The Moto Z9 on AT&T has some fairly standard messaging options. Perhaps not every service is supported, but users will find all the major options easily available. The phone choked sending an MMS message of a photo taken with the 2-megapixel camera, but the image wasn't that good anyway. Instant messaging and e-mail support are both included with various clients and presets, but Google is left out of both of those parties, which is fine for IM but surprising for e-mail, especially when some regional cable ISPs make the cut.

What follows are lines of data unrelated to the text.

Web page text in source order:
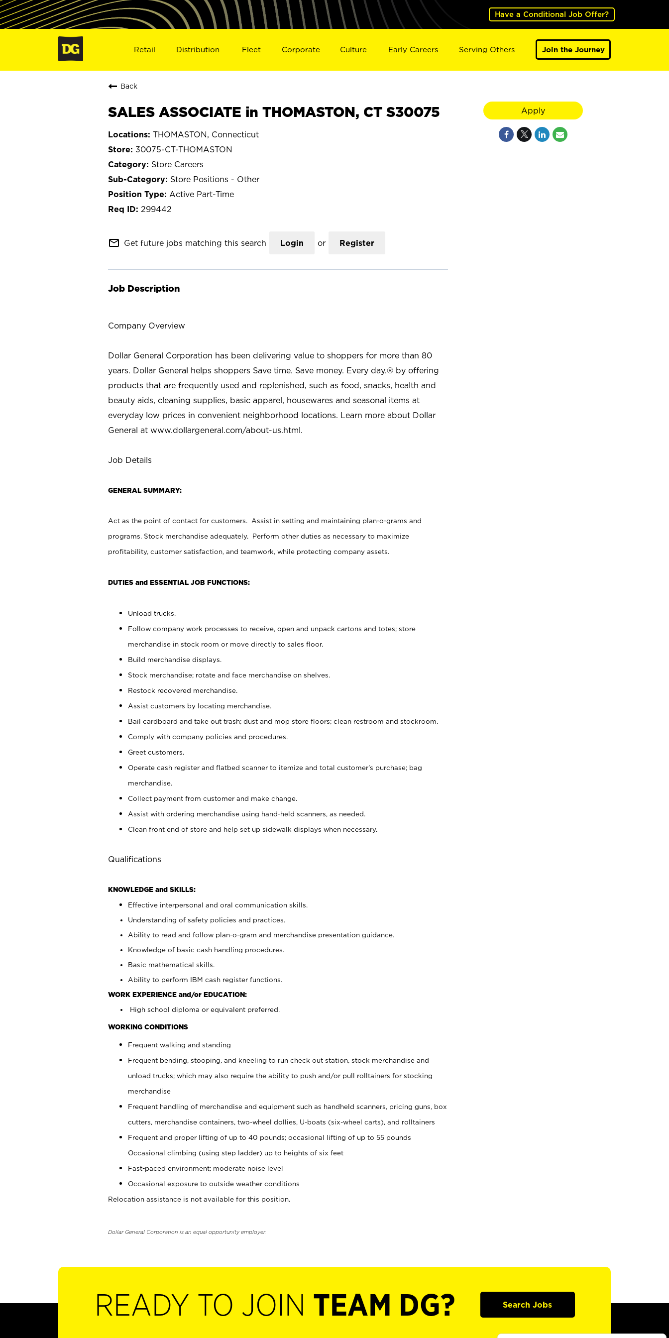
Have a Conditional Job Offer?
Retail Distribution Fleet Corporate Culture Early Careers Serving Others Join the Journey
Back
SALES ASSOCIATE in THOMASTON, CT S30075
THOMASTON, Connecticut
30075-CT-THOMASTON
Store Careers
Store Positions - Other
Active Part-Time
299442
mail_outline Get future jobs matching this search Login or Register
Job Description
Company Overview
Dollar General Corporation has been delivering value to shoppers for more than 80
years. Dollar General helps shoppers Save time. Save money. Every day.® by offering
products that are frequently used and replenished, such as food, snacks, health and
beauty aids, cleaning supplies, basic apparel, housewares and seasonal items at
everyday low prices in convenient neighborhood locations. Learn more about Dollar
General at www.dollargeneral.com/about-us.html.
Job Details
GENERAL SUMMARY:
Act as the point of contact for customers. Assist in setting and maintaining plan-o-grams and
programs. Stock merchandise adequately. Perform other duties as necessary to maximize
profitability, customer satisfaction, and teamwork, while protecting company assets.
DUTIES and ESSENTIAL JOB FUNCTIONS:
Unload trucks.
Follow company work processes to receive, open and unpack cartons and totes; store
merchandise in stock room or move directly to sales floor.
Build merchandise displays.
Stock merchandise; rotate and face merchandise on shelves.
Restock recovered merchandise.
Assist customers by locating merchandise.
Bail cardboard and take out trash; dust and mop store floors; clean restroom and stockroom.
Comply with company policies and procedures.
Greet customers.
Operate cash register and flatbed scanner to itemize and total customer's purchase; bag
merchandise.
Collect payment from customer and make change.
Assist with ordering merchandise using hand-held scanners, as needed.
Clean front end of store and help set up sidewalk displays when necessary.
Qualifications
KNOWLEDGE and SKILLS:
Effective interpersonal and oral communication skills.
Understanding of safety policies and practices.
Ability to read and follow plan-o-gram and merchandise presentation guidance.
Knowledge of basic cash handling procedures.
Basic mathematical skills.
Ability to perform IBM cash register functions.
WORK EXPERIENCE and/or EDUCATION:
High school diploma or equivalent preferred.
WORKING CONDITIONS
Frequent walking and standing
Frequent bending, stooping, and kneeling to run check out station, stock merchandise and
unload trucks; which may also require the ability to push and/or pull rolltainers for stocking
merchandise
Frequent handling of merchandise and equipment such as handheld scanners, pricing guns, box
cutters, merchandise containers, two-wheel dollies, U-boats (six-wheel carts), and rolltainers
Frequent and proper lifting of up to 40 pounds; occasional lifting of up to 55 pounds
Occasional climbing (using step ladder) up to heights of six feet
Fast-paced environment; moderate noise level
Occasional exposure to outside weather conditions
Relocation assistance is not available for this position.
Dollar General Corporation is an equal opportunity employer.
Apply
READY TO JOIN TEAM DG? Search Jobs
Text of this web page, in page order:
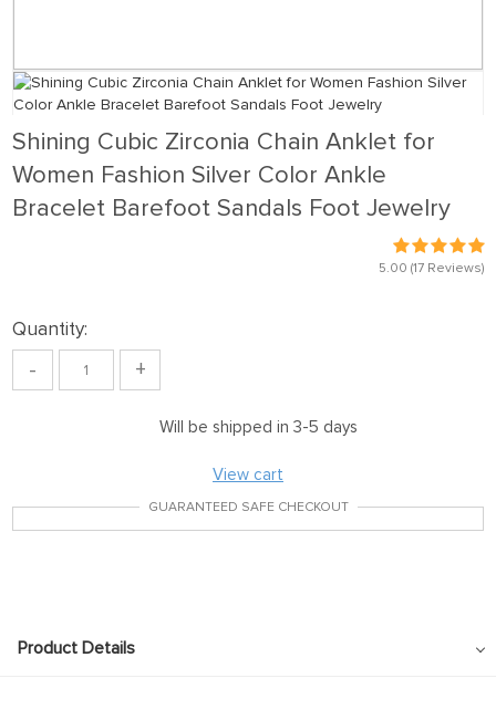
Shining Cubic Zirconia Chain Anklet for
Women Fashion Silver Color Ankle
Bracelet Barefoot Sandals Foot Jewelry
5.00 (17 Reviews)
Quantity:
- +
Will be shipped in 3-5 days
View cart
GUARANTEED SAFE CHECKOUT
Product Details
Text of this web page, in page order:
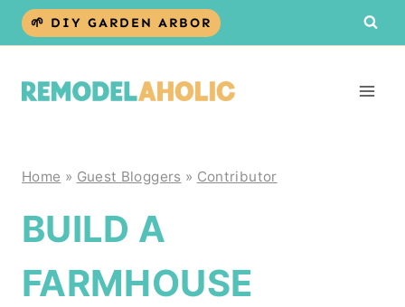
Skip
🌱 DIY GARDEN ARBOR
Home » Guest Bloggers » Contributor
BUILD A
FARMHOUSE
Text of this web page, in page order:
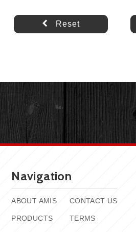
Reset
Navigation
ABOUT AMIS
PRODUCTS
CONTACT US
TERMS
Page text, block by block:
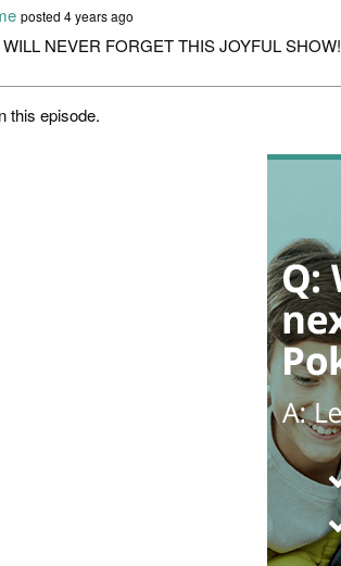
posted 4 years ago
NEVER FORGET THIS JOYFUL SHOW!
this episode.
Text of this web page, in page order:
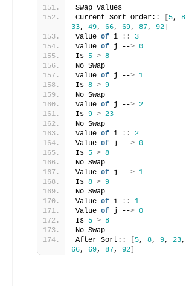
Swap values
Current Sort Order::
[5, 8
33, 49, 66, 69, 87, 92]
Value of i ::
3
Value of j --> 0
Is 5 > 8
No Swap
Value of j --> 1
Is 8 > 9
No Swap
Value of j --> 2
Is 9 > 23
No Swap
Value of i ::
2
Value of j --> 0
Is 5 > 8
No Swap
Value of j --> 1
Is 8 > 9
No Swap
Value of i ::
1
Value of j --> 0
Is 5 > 8
No Swap
After Sort::
[5, 8, 9, 23,
66, 69, 87, 92]
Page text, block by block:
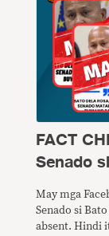
FACT
Senado
May mga
Senado si
absent. Hindi
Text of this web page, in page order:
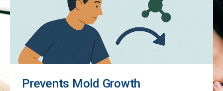
Prevents Mold Growth
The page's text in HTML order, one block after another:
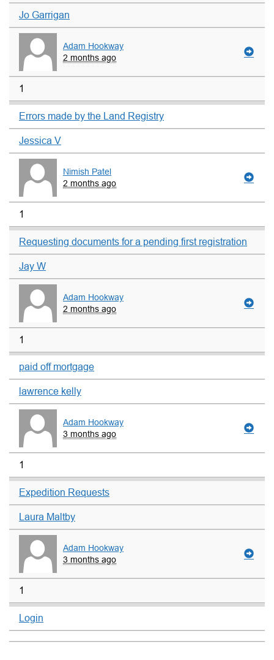
Jo Garrigan
Adam Hookway
2 months ago
1
Errors made by the Land Registry
Jessica V
Nimish Patel
2 months ago
1
Requesting documents for a pending first registration
Jay W
Adam Hookway
2 months ago
1
paid off mortgage
lawrence kelly
Adam Hookway
3 months ago
1
Expedition Requests
Laura Maltby
Adam Hookway
3 months ago
1
Login
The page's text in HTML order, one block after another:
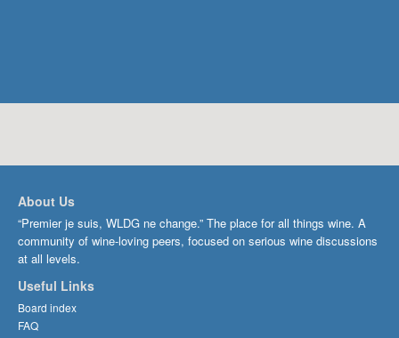
About Us
“Premier je suis, WLDG ne change.” The place for all things wine. A
community of wine-loving peers, focused on serious wine discussions
at all levels.
Useful Links
Board index
FAQ
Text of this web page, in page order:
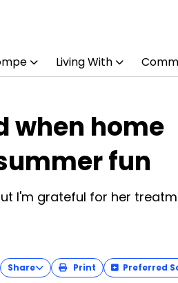
Living With
when home
fun
I'm grateful for her
Share Print Preferred
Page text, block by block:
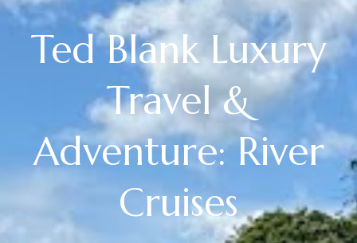
Ted Blank Luxury
Travel &
Adventure: River
Cruises
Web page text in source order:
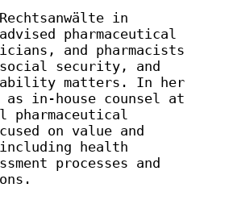
in
pharmaceutical
and pharmacists
security, and
matters. In her
as in-house counsel at
pharmaceutical
on value and
health
processes and
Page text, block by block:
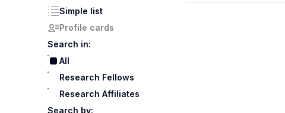
Simple list
Profile cards
Search in:
All
Research Fellows
Research Affiliates
Search by:
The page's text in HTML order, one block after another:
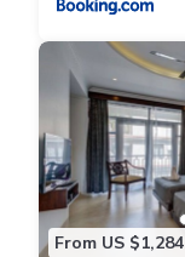
From US $1,284
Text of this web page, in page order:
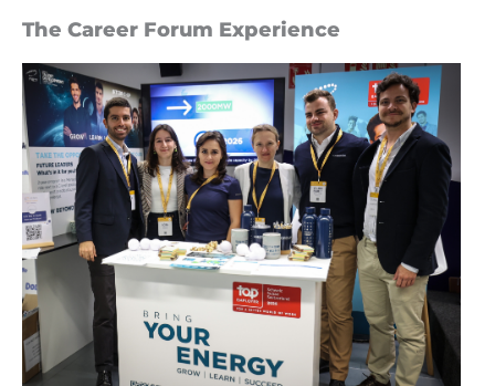
The Career Forum Experience
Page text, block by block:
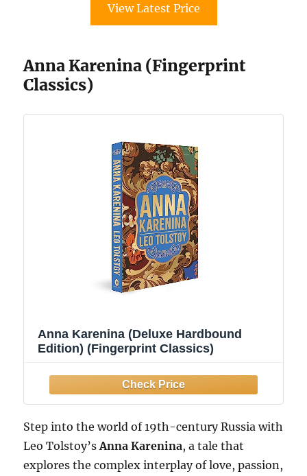
View Latest Price
Anna Karenina (Fingerprint
Classics)
Anna Karenina (Deluxe Hardbound
Edition) (Fingerprint Classics)
Step into the world of 19th-century Russia with
Leo Tolstoy’sAnna Karenina, a tale that
explores the complex interplay of love, passion,
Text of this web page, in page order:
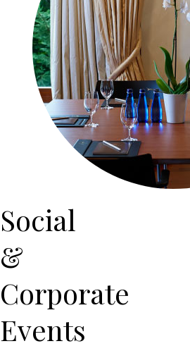
Social
&
Corporate
Events

Typing on the phone's keys wasn't especially pleasant, but wasn't as bad as we initially suspected it might be. The keys are flat, but still have plenty of give. Still, the active zone you can press isn't very wide, so it was easy to miss a letter entirely. The phone uses iTap for intuitive texting, but the autocomplete could use an overhaul. It suggested lazying and jazzing to complete our test message, neither of which are real words.

Music - Good

The music player on the Motorola Z9 is simple and ugly, but it has some nice features backing it up to improve the whole experience. We used a card synchronized with Windows Media Player, and all our tracks came through fine, including our Napster music, since this is an AT&T Music phone. We didn't find any music store on the device, so you'll have to sideload until AT&T starts pushing the download service. The phone had some nice preset EQ options that helped the sound a bit, and also supported playlists and various playback modes. Setting up stereo Bluetooth speakers was a snap, and the setup process was available from the media player menu, which made it even easier.

Video - Mediocre

The phone uses AT&T's Cellular Video for streaming clips, and we'd advise skipping this service. Videos may have loaded quickly thanks to the phone's fast networking, but clips looked horrible. At their smallest size, they still looked blurry, and blown up to full screen things obviously deteriorated. CNN was unwatchable, at least if captions are meaningful to your viewing experience. There were no speed issues, like we said, but at this point our standards are much higher, especially since we've seen the phones that run the upcoming AT&T Mobile TV service.

Camera - Good

Images taken with the Moto Z9 weren't horrible, and that's being generous to a camera phone. Colors were okay, but edges and details were fuzzy at best, and oversharpened at worst. Images were noisy, even at the camera's best settings. We did like that the camera isn't hidden by the slide, but with middling performance, and the fact that the camera crashed on us sending an MMS message, means we won't be relying on the lens for anything more than celebrity sightings.

Web browsing - Mediocre

Opening up the About page on the Web browser, we were shocked to find it was an Opera program. The quality was not up to what we've come to expect from Opera and the Opera Mini browsers. Pages were rendered in a pinched, mobile layout, and looked muddy and poor. Text styles came through poorly, and images, like our masthead, were blocky and pixilated. Nothing we found in the settings could improve the situation, either. We wish we could report a competent browser with a mini-map that takes advantage of the fast, HSDPA networking, but that isn't the case on the Moto Z9.

Navigation - Good

The Motorola Z9 is among the first phone's we're seeing with the newly rebranded AT&T Navigation service. It isn't much to get excited about, just the TeleNav navigation app with AT&T's name stuck on it. Our Z9 had a lot of trouble finding us at first in lower Manhattan, perhaps blocked by the tall buildings around us. But, once we got out of the city, it was fairly smooth sailing. The voice navigations were quick and accurate, and they tracked us nicely as we missed turn after turn. Eventually, on one harebrained trip, the navigation program simply gave up and told us we were off course, but we simply started our trip again from our current spot, and the directions resumed, no problem.


Price and availability

The Motorola Z9 is available now from AT&T for $200 with a contract agreement. A mail-in rebate of $50 is available, when signing up for a qualifying plan.